Continue on to the Oatlands Plantation, built in 1804 by George Carter, a member of one of Virginia’s wealthiest families. The wheat plantation includes a greenhouse built in 1810, one of the oldest still in existence. Travel down to Manassas National Battlefield Park, where two battles took place during the Civil War. In the summer of 1861, the first major land battle of the war took place here. A year later, the Confederate army won a solid victory here to bring it to the height of its power. The Battlefield Visitors Center offers exhibits and an orientation film, while you can tour the battlefield on your own or with a guide.
Warrenton has been home to lawyers and politicians alike, including Supreme Court Justice John Marshall and William Smith, governor of Virginia from 1846 to 1849. The town was occupied by Union and Confederate armies at one point, but stop here to see the range of architectural styles in the historic houses, churches and businesses. The Classic Revival county courthouse built in 1890 and the Old Jail Museum, which dates from 1808, are two must-sees.

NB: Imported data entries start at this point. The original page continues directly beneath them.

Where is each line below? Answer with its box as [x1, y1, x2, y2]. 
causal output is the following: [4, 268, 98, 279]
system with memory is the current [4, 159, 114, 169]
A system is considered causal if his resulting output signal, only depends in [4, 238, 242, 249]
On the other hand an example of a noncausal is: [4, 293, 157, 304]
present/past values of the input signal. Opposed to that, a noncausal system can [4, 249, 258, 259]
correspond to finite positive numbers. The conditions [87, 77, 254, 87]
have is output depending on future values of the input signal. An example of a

Brandy Station Battlefield offers one of the largest cavalry battles of the Civil War. The Brandy Station Foundation and Civil Ware Preservation Trust preserved much of the battlefield, where you can conduct a self-guided tour that includes the Graffiti House museum and walls with writings and drawings by Civil War soldiers.
George Washington first surveyed Culpeper in 1759, and the site contains the Museum of Culpeper History. At Cedar Mountain Battlefield, visit the site of a five-hour battle that left 2,400 dead, wounded or missing. Next, Orange served as a railroad junction during the Civil War. The town offers a variety of architecture from the early 19th century through the early 20th century, when whole blocks of downtown were rebuilt after the 1908 fire.

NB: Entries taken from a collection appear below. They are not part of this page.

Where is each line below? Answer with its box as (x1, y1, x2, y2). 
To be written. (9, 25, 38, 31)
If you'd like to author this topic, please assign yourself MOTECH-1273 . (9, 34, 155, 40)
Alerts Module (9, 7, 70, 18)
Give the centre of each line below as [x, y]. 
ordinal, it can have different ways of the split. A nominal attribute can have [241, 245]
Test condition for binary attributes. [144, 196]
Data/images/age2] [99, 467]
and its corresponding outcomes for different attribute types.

Your next stop takes you to Montpelier, where James Madison, the fourth U.S. President, spent his life. His mansion sits on a 2,700-acre estate with farmlands, forests, formal gardens, 135 buildings and a steeplechase course added in the 20th century. The site also includes a National Natural Landmark old-growth forest.
Barboursville Ruins, a mansion Thomas Jefferson designed for his friend James Barbour in 1822, is a brick Flemish-bond mansion with a hipped roof that originally stood two stories high over an English basement. A fire destroyed the home in 1884, but the ruins today are a beautiful testimony to the building’s architecture and design. Next stop at Ash Lawn-Highland, a historic mansion owned by President James Monroe and his wife from 1793 to 1826 and their official residence from 1799 to 1823. The 535-acre site includes a working farm and performing arts site.
Monticello may well be one of the highlights of this journey. Thomas Jefferson called this mansion home. The home sits on the summit of an 850-foot peak within the Southwest Mountains. Here you can tour the gardens and home of the principal author of the Declaration of Independence, the third president and founder of the University of Virginia. While Monticello is the highlight of Charlottesville, the town features a pedestrian Main Street and historic residential districts.